L'uomo con il riporto e la cravatta animata che Nisticò aveva di fronte avrebbe potuto dare un senso alla sua scelta di rinunciare a tutto ciò che aveva costruito fino allora, lontano, e di tornare per ricominciare da zero. O meglio, di ricominciare da zero pur di tornare.
“La città in una luce nuova”: era il titolo del concorso del Comune per progetti di sostenibilità.
Aveva partecipato anche lui, l'architetto Franco Nisticò.
“Anzitutto, assessore La Cagnotta, vorrei ringraziarla per avermi ricevuto...”, esordì Nisticò.
“Preco, caro ciovane, preco. Teve rincraziare la mia collaboratrice, la tottoressa Barozzi, qui presende, che mi ha segnalato il suo procetto molto inderessande.”
Emblema di un rapporto di collaborazione istituzionale molto stretto, la mano dell'assessore planò sulla zona lombo - sacrale della dottoressa Carolina Barozzi, segretaria particolare dell'uomo di governo, provocando un leggero rossore sulle guance di questa, peraltro rimasto privo di apprezzabili conseguenze sull'arto assessorile.
“Allora, qual è il vostro currilucum vita?”, gli chiese l'assessore.
Nisticò rimase serio e iniziò a rispondere: “certo!
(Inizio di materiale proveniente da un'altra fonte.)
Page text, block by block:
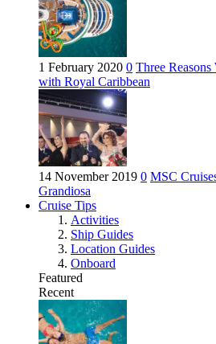
1 February 2020 0 Three
with Royal Caribbean
14 November 2019 0 MSC
Grandiosa
Cruise Tips
Activities
Ship Guides
Location Guides
Onboard
Featured
Recent
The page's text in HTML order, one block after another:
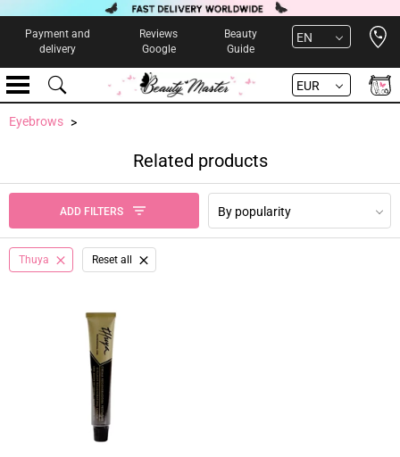
Payment and
delivery
Reviews
Google
Beauty
Guide
EN
EUR
Eyebrows
Related products
ADD FILTERS By popularity
Thuya Reset all
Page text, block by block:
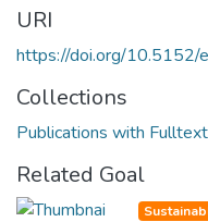
URI
https://doi.org/
Collections
Publications with Fulltext
Related Goal
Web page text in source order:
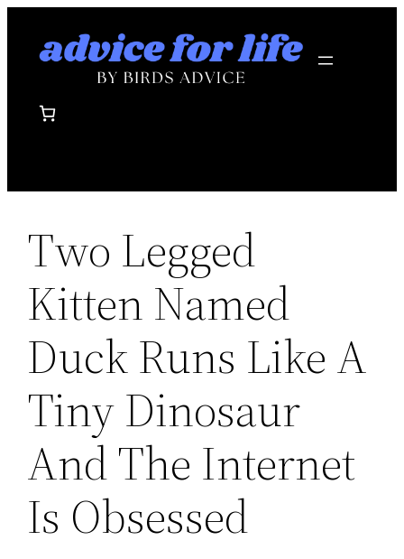
Two Legged
Kitten Named
Duck Runs Like A
Tiny Dinosaur
And The Internet
Is Obsessed
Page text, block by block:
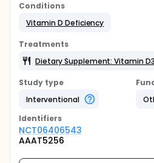
Conditions
Vitamin D Deficiency
Treatments
Dietary Supplement: Vitamin
Study type
Interventional
Identifiers
NCT06406543
AAAT5256
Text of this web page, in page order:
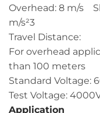
Overhead: 8 m/s
m/s²3
Travel Distance:
For overhead
than 100 meters
Standard Voltage:
Test Voltage:
Application
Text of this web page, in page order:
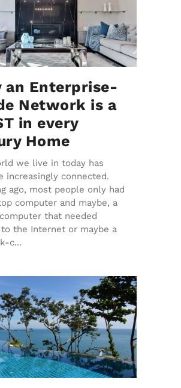
an Enterprise-
Network is a
in every
Home
we live in today has
increasingly connected.
ago, most people only had
computer and maybe, a
that needed
to the Internet or maybe a
c...
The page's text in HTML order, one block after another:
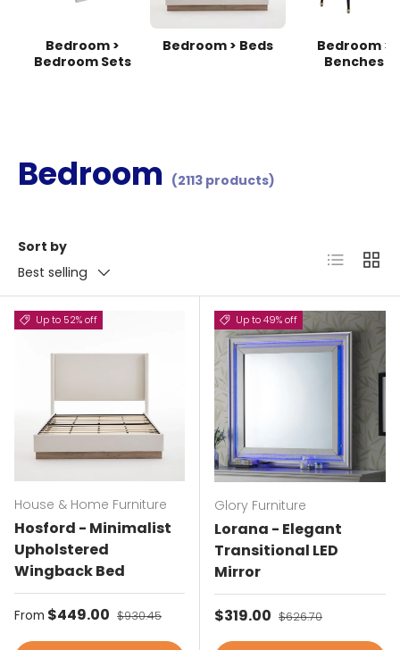
Bedroom >
Bedroom Sets
Bedroom > Beds
Bedroom >
Benches
Bedroom (2113 products)
Sort by
Best selling
List Grid
Up to 52% off
House & Home Furniture
Hosford - Minimalist
Upholstered
Wingback Bed
Sale price
From $449.00 Regular price
$930.45
Up to 49% off
Glory Furniture
Lorana - Elegant
Transitional LED
Mirror
Sale price
$319.00 Regular price
$626.70
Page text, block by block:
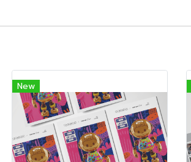
New
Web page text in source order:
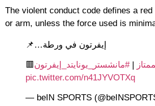
The violent conduct code defines a
or arm, unless the force used is
إيفرتون في ورطة…📌
|#مانشستر_يونايتد_إيفرتون
pic.twitter.com/n41JYVOTXq
— beIN SPORTS
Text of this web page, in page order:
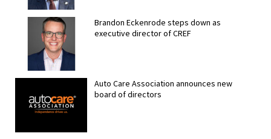
Brandon Eckenrode steps down as
executive director of CREF
Auto Care Association announces new
board of directors
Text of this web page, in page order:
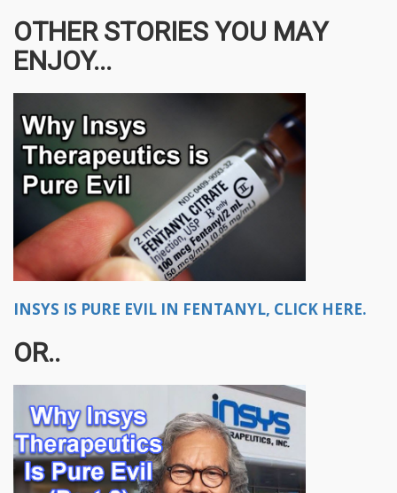
OTHER STORIES YOU MAY
ENJOY...
INSYS IS PURE EVIL IN FENTANYL, CLICK HERE.
OR..
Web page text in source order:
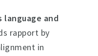
language and
rapport by
in
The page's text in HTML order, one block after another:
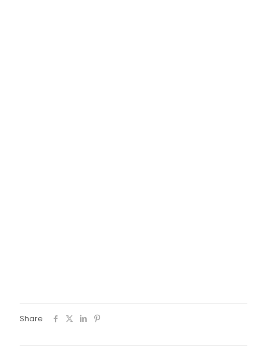
Share
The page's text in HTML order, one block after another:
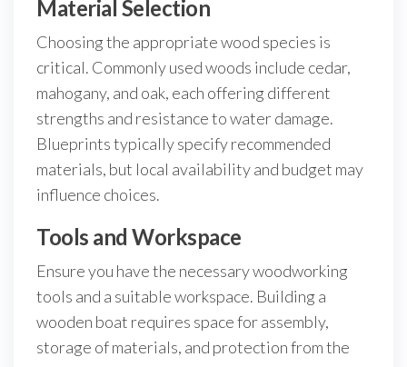
Material Selection
Choosing the appropriate wood species is
critical. Commonly used woods include cedar,
mahogany, and oak, each offering different
strengths and resistance to water damage.
Blueprints typically specify recommended
materials, but local availability and budget may
influence choices.
Tools and Workspace
Ensure you have the necessary woodworking
tools and a suitable workspace. Building a
wooden boat requires space for assembly,
storage of materials, and protection from the
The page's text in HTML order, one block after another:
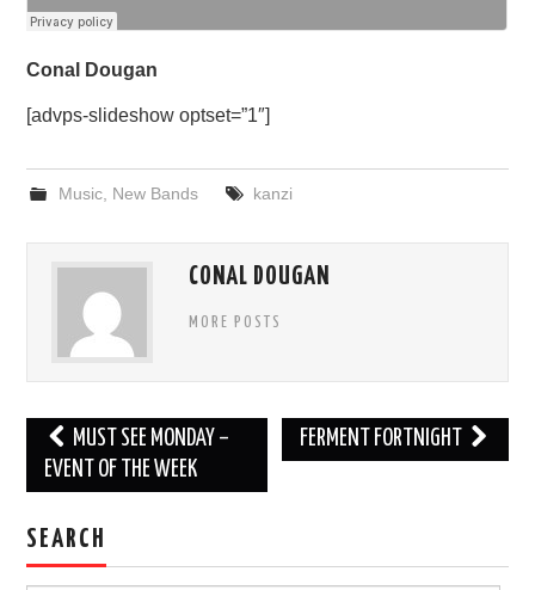
Conal Dougan
[advps-slideshow optset=”1″]
Music, New Bands kanzi
CONAL DOUGAN
MORE POSTS
Post
navigation
MUST SEE MONDAY –
EVENT OF THE WEEK
FERMENT FORTNIGHT
SEARCH
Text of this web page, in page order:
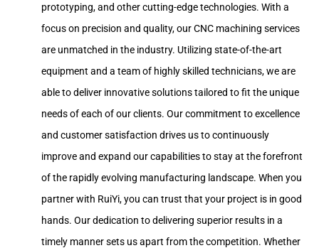
prototyping, and other cutting-edge technologies. With a
focus on precision and quality, our CNC machining services
are unmatched in the industry. Utilizing state-of-the-art
equipment and a team of highly skilled technicians, we are
able to deliver innovative solutions tailored to fit the unique
needs of each of our clients. Our commitment to excellence
and customer satisfaction drives us to continuously
improve and expand our capabilities to stay at the forefront
of the rapidly evolving manufacturing landscape. When you
partner with RuiYi, you can trust that your project is in good
hands. Our dedication to delivering superior results in a
timely manner sets us apart from the competition. Whether
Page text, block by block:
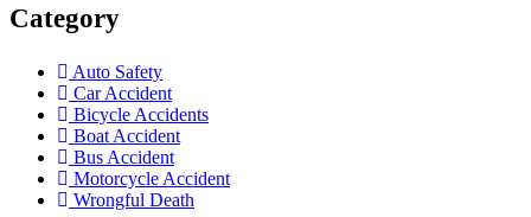
Category
Auto Safety
Car Accident
Bicycle Accidents
Boat Accident
Bus Accident
Motorcycle Accident
Wrongful Death
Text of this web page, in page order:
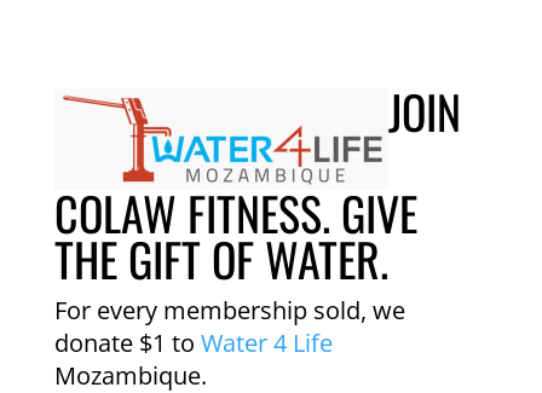
JOIN
COLAW FITNESS. GIVE
THE GIFT OF WATER.
For every membership sold, we
donate $1 to Water 4 Life
Mozambique.
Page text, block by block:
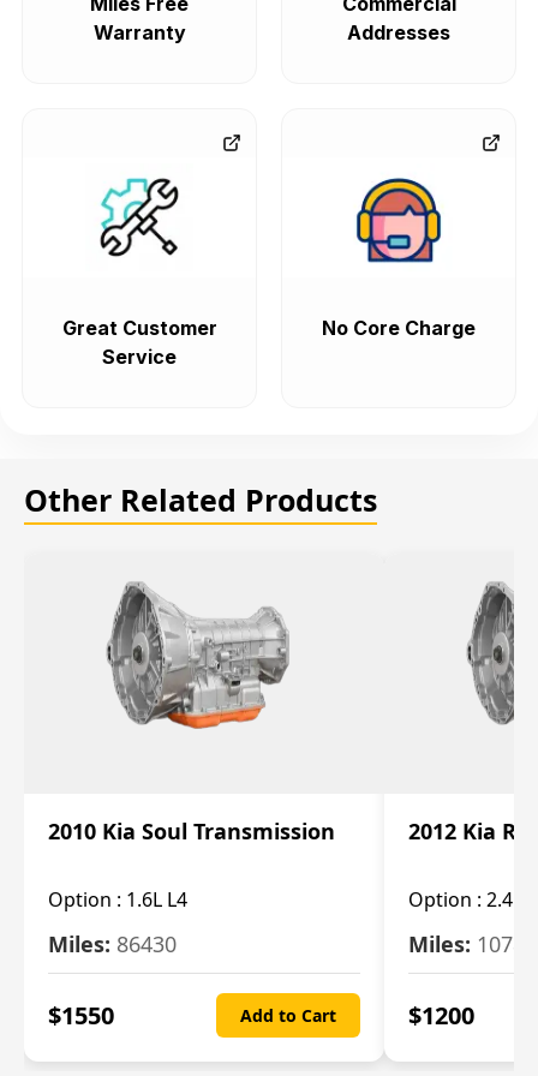
Warranty
Addresses
Great Customer
Service
No Core Charge
Other Related Products
2010 Kia Soul Transmission
Option : 1.6L L4
Miles: 86430
$1550 Add to Cart
2012 Kia
Option : 2.4L
Miles:
$1200

Mi sono laureato al Politecnico di Milano con il massimo dei voti...”
Lo sguardo della dottoressa Barozzi incrociò quello di Nisticò, per qualche secondo di troppo.
“Ho frequentato un master all’università di Mainz...”
“Bravo, bravo..”, lo bloccò l'uomo, “ma io ho detto il currilucum vita: a chi appartenete? Non conoscete il latino?”
La faccia della donna cercò un rifugio dove chiedere asilo politico.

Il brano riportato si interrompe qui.